*** Extracted data Section Begins ***
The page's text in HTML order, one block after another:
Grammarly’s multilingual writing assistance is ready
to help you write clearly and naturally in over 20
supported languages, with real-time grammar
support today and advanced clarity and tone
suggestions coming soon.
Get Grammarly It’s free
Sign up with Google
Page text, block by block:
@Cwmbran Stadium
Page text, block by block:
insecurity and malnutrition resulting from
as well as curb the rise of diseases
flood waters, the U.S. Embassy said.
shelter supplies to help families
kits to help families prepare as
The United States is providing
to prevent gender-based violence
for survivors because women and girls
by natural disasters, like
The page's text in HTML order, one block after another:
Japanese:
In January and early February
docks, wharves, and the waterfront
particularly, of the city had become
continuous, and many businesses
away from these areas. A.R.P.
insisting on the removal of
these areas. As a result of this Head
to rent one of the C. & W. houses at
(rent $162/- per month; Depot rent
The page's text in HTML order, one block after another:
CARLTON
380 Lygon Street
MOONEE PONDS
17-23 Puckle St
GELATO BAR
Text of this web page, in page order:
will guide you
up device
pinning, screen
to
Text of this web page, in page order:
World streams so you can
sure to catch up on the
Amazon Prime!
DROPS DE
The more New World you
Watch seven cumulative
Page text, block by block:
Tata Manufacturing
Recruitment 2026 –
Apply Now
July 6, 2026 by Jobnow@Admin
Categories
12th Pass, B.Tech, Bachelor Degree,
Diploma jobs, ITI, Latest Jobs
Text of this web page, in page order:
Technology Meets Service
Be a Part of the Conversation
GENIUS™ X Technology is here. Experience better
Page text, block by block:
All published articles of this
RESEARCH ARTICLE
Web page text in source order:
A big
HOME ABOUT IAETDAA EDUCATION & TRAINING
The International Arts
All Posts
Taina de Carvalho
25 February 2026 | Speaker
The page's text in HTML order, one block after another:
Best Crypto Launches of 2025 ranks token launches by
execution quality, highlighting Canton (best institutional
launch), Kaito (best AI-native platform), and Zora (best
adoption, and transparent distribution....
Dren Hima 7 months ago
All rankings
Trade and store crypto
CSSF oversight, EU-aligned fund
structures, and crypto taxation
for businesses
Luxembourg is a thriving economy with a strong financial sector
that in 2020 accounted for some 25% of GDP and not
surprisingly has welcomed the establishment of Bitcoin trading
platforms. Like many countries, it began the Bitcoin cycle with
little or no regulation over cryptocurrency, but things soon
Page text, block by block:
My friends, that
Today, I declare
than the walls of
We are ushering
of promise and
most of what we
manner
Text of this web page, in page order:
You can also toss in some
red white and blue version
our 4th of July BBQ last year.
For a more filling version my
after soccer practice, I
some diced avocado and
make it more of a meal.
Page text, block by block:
*** Extracted data Section Ends ***
What is needed is an exact restatement of every record above.

The page's text in HTML order, one block after another:
Grammarly’s multilingual writing assistance is ready
to help you write clearly and naturally in over 20
supported languages, with real-time grammar
support today and advanced clarity and tone
suggestions coming soon.
Get Grammarly It’s free
Sign up with Google
Page text, block by block:
@Cwmbran Stadium
Page text, block by block:
insecurity and malnutrition resulting from
as well as curb the rise of diseases
flood waters, the U.S. Embassy said.
shelter supplies to help families
kits to help families prepare as
The United States is providing
to prevent gender-based violence
for survivors because women and girls
by natural disasters, like
The page's text in HTML order, one block after another:
Japanese:
In January and early February
docks, wharves, and the waterfront
particularly, of the city had become
continuous, and many businesses
away from these areas. A.R.P.
insisting on the removal of
these areas. As a result of this Head
to rent one of the C. & W. houses at
(rent $162/- per month; Depot rent
The page's text in HTML order, one block after another:
CARLTON
380 Lygon Street
MOONEE PONDS
17-23 Puckle St
GELATO BAR
Text of this web page, in page order:
will guide you
up device
pinning, screen
to
Text of this web page, in page order:
World streams so you can
sure to catch up on the
Amazon Prime!
DROPS DE
The more New World you
Watch seven cumulative
Page text, block by block:
Tata Manufacturing
Recruitment 2026 –
Apply Now
July 6, 2026 by Jobnow@Admin
Categories
12th Pass, B.Tech, Bachelor Degree,
Diploma jobs, ITI, Latest Jobs
Text of this web page, in page order:
Technology Meets Service
Be a Part of the Conversation
GENIUS™ X Technology is here. Experience better
Page text, block by block:
All published articles of this
RESEARCH ARTICLE
Web page text in source order:
A big
HOME ABOUT IAETDAA EDUCATION & TRAINING
The International Arts
All Posts
Taina de Carvalho
25 February 2026 | Speaker
The page's text in HTML order, one block after another:
Best Crypto Launches of 2025 ranks token launches by
execution quality, highlighting Canton (best institutional
launch), Kaito (best AI-native platform), and Zora (best
adoption, and transparent distribution....
Dren Hima 7 months ago
All rankings
Trade and store crypto
CSSF oversight, EU-aligned fund
structures, and crypto taxation
for businesses
Luxembourg is a thriving economy with a strong financial sector
that in 2020 accounted for some 25% of GDP and not
surprisingly has welcomed the establishment of Bitcoin trading
platforms. Like many countries, it began the Bitcoin cycle with
little or no regulation over cryptocurrency, but things soon
Page text, block by block:
My friends, that
Today, I declare
than the walls of
We are ushering
of promise and
most of what we
manner
Text of this web page, in page order:
You can also toss in some
red white and blue version
our 4th of July BBQ last year.
For a more filling version my
after soccer practice, I
some diced avocado and
make it more of a meal.
Page text, block by block:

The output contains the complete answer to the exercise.